Debt Deal First Step to Fiscal Integrity, Fisher Says: Tom Keene
The debt-limit agreement reached by congressional leaders is a positive step for the U.S. while deficit reduction will remain a long-term challenge, according to BlackRock Inc.’s Peter Fisher.
“The politicians have understood that they had to put the threat of a default behind us,” said Fisher, head of fixed income at the world’s biggest money manager in a radio interview on “Bloomberg Surveillance” with Tom Keene and Ken Prewitt. “We are really just looking at the first big step toward fiscal rectitude by the federal government, and it’s going to take several years to get it on path.”
Congressional leaders are working to push through a compromise sealed with President Barack Obama last night to raise the U.S. debt limit by at least $2.1 trillion and slash government spending by $2.4 trillion or more. The House plans votes today, and the Senate may follow suit to consider the agreement reached during a weekend of negotiations that capped a months-long struggle between Obama and Republicans over raising the $14.3 trillion debt ceiling.
Treasuries pared losses today as the reduced risk of a default encouraged demand for U.S. debt. Yields on 10-year notes increased two basis points, or 0.02 percentage point, to 2.82 percent, according to Bloomberg Bond Trader prices.
The U.S. still faces the threat of a credit-rating downgrade, according to Fisher, 55, based in New York.
“Politicians went too far with the threat of default,” Fisher said in an interview with Deirdre Bolton on Bloomberg Television’s “InsideTrack.” Even with the pending agreement, the U.S. remains “right on the cusp” of a downgrade, he said.
The budget agreement would raise the debt ceiling in two installments, sufficient to serve the nation’s needs into 2013. The framework, as detailed by officials in both parties, would cut $917 billion in spending over a decade, raise the debt limit initially by $900 billion and assign a special congressional committee to find another $1.5 trillion in deficit savings by late November, to be enacted by Dec. 25.
If Congress met that deadline and deficit target, or voted to send a balanced-budget constitutional amendment to the states, Obama would get another $1.5 trillion borrowing boost.
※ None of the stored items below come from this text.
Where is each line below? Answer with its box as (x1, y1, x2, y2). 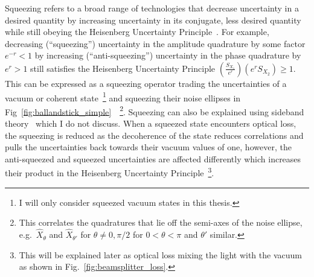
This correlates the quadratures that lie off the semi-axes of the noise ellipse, (19, 216, 303, 229)
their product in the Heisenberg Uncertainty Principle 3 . (5, 165, 214, 179)
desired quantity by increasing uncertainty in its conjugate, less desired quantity (5, 13, 301, 26)
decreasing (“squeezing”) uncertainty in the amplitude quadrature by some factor (5, 37, 306, 49)
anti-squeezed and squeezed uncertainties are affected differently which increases (5, 152, 301, 165)
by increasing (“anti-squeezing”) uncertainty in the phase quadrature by (34, 49, 301, 62)
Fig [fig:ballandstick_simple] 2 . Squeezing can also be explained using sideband (5, 103, 304, 118)
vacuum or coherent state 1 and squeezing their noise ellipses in (5, 89, 241, 104)

In the case of Congress failing to take either step, or not producing debt savings of at least $1.2 trillion, the plan allows the president to obtain a $1.2 trillion debt-ceiling extension. Still, that would trigger automatic spending cuts across the government -- including in defense and Medicare -- to take effect starting in 2013. The Medicare cuts would only affect provider reimbursements, not benefits.
“It’s encouraging that they’ve at least understood that shooting a hole in the bottom of the boat would not be a good plan,” said Fisher in the Bloomberg Radio interview. “They are going to have to grapple with how to cut spending with the political realities the parties have been wrangling about. It’s great they have a trigger mechanism to force them to action, but it is going to get harder and harder each month we get closer to the election in 2012.”